§ **WHAT TO WORK ON**
Set down a faithful copy of every record below, with no images.

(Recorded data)
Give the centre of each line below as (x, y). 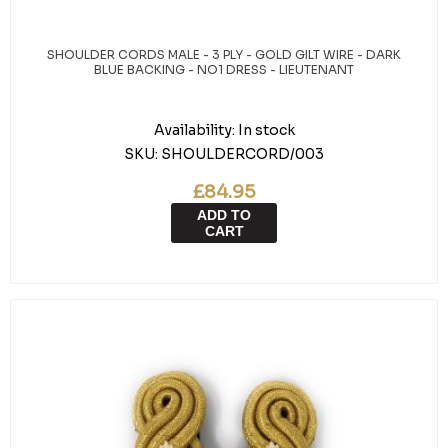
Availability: (194, 130)
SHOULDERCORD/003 (242, 154)
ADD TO (224, 215)
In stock (266, 130)
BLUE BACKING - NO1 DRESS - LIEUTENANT (224, 69)
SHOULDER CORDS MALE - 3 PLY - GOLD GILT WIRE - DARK (224, 54)
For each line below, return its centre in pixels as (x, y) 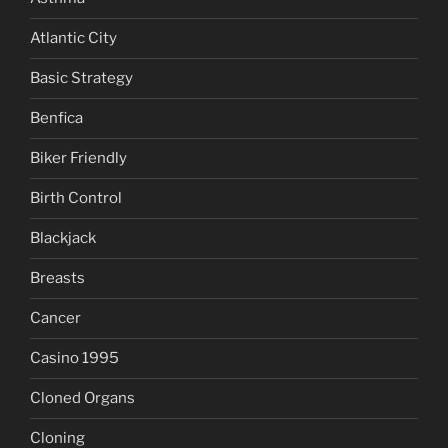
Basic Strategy (81, 78)
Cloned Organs (82, 398)
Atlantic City (73, 38)
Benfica (56, 118)
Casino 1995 (74, 358)
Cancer (55, 318)
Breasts (57, 278)
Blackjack (63, 238)

§ **THE ANSWER**
Give the centre of each line below as (x, y). 
Availability: (194, 130)
SHOULDERCORD/003 (242, 154)
ADD TO (224, 215)
In stock (266, 130)
BLUE BACKING - NO1 DRESS - LIEUTENANT (224, 69)
SHOULDER CORDS MALE - 3 PLY - GOLD GILT WIRE - DARK (224, 54)
For each line below, return its centre in pixels as (x, y) 
Basic Strategy (81, 78)
Cloned Organs (82, 398)
Atlantic City (73, 38)
Benfica (56, 118)
Casino 1995 (74, 358)
Cancer (55, 318)
Breasts (57, 278)
Blackjack (63, 238)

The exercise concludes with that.